Here’s what you might imagine:

  • A school’s performance is in decline
  • Ofsted visits, writes a report, downgrades the school

But not if the school was an outstanding primary: these “were only fractionally more likely to be down-graded than schools where no such academic deterioration took place”. Nor if they were good primaries: two thirds of deteriorating schools remained good – some were even promoted.

In secondaries, half of good schools remained so, while 11% were promoted.

These are the findings of an Education Policy Institute report, out today.

Does Ofsted think schools in nice areas are more effective?

Surely Ofsted is fair, regardless of how well off a school’s parents might be?
Err… “Secondary schools with up to 5% of pupils eligible for free school meals (FSM) are over three times as likely to be rated ‘outstanding’ as schools with at least 23% FSM”.

Meanwhile “secondary schools with the most FSM pupils are much more likely to be rated ‘inadequate’ than those with the fewest (15% vs. 1%)”.

And what about the first issue: downgrading following poor performance? Well: “The least deprived schools were also most likely to improve their Ofsted judgement and least likely to be down-graded, even after accounting for their previous Ofsted judgement”.

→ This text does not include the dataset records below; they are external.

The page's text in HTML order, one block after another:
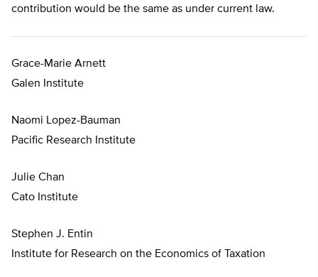
contribution would be the same as under current law.
Grace-Marie Arnett
Galen Institute
Naomi Lopez-Bauman
Pacific Research Institute
Julie Chan
Cato Institute
Stephen J. Entin
Institute for Research on the Economics of Taxation
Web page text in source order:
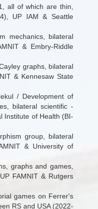
all of which are thin,
UP IAM & Seattle
mechanics, bilateral
& Embry-Riddle
graphs, bilateral
& Kennesaw State
/ Development of
bilateral scientific -
Institute of Health (BI-
group, bilateral
& University of
graphs and games,
FAMNIT & Rutgers
games on Ferrer's
RS and USA (2022-

How about schools with low prior attaining pupils: what does Ofsted think about them?

“Secondary schools with the fewest pupils with low prior attainment are almost six times as likely to be rated ‘outstanding’ as schools with the most low prior attainers (47% vs. 8%).”

So is Ofsted biased?

Here are a few suggestions about why these differentials might arise:

  • Ofsted inspection criteria ignore value-added performance
  • It’s harder to impress Ofsted when you teach pupils from poorer backgrounds
  • Ofsted inspectors and/or criteria don’t recognise this difficulty and adjust for it
  • Ofsted inspectors are more easily impressed by schools in nice areas with brighter pupils
  • It’s easier to be Outstanding in schools in nice areas with brighter pupils
  • Schools in nice areas with brighter pupils attract more outstanding teachers and leaders

We may not be particularly surprised by any of these findings – but should we tolerate them?